Disclose Your Pricing When Asked

For a long time, salespeople have been taught and trained not to disclose their pricing when asked. Instead, they have been directed to require their prospective client to engage in the discovery process with them, allowing the salesperson to gain the information they need to provide pricing. It’s a very logical idea that one should know what they are pricing before doing so, but that logic tends to elicit an emotional response.

Why Can’t You Say It?

The fact that you are unwilling to disclose your price can signal to your prospective client that it is so much higher than your competitors that you dare not disclose it for fear of chasing them off. If you are afraid of your price, then maybe they should also be concerned.

Even more troubling is that fact that you don’t seem to believe that your price is appropriate for the value that you create, or you’d be more likely to share it. The Mercedes dealership doesn’t hide their prices. Neither does Tiffany’s. Any brand that is differentiating and creating value understands that higher prices are a signal of greater value.

The fact that you won’t share your pricing is a lack of transparency. You look like you are hiding something negative. What kind of partner are you going to make if you are going withhold things that your dream client will perceive as a negative? One of the ways you build trust is to deal with things that are negative in a frank and candid way.

But in this case, your price isn’t a negative at all. In fact, it’s the way you capture enough value to generate the better results for your clients. Without their investment, your company can make the investments in creating compelling, differentiated value, the value worth paying more to obtain.

Sooner. Not Later.

There is no way you are going to win a deal with a higher price by hiding that fact from your client. By hiding it, you create doubt. By sharing the price, you create confidence in what you sell.

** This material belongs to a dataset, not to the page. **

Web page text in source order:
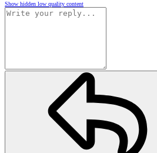
Show hidden low quality content

When asked, you say, “Based on the little that we know now, the price is likely somewhere between $100,000 and $140,000. If you are willing to answer a few questions to make sure I understand what you need, I can dial that number in from you.” If your prospective client says, “That’s more than we’ve heard up to this point, you reply, “I understand. Our price is little higher, but as we talk through what you need, I’ll share with you the investments we make to produce better results, and we’ll see if it makes sense for you to make the same investments.”

If you don’t want your prospects to believe your price is higher than you can justify, don’t be the cause of that belief.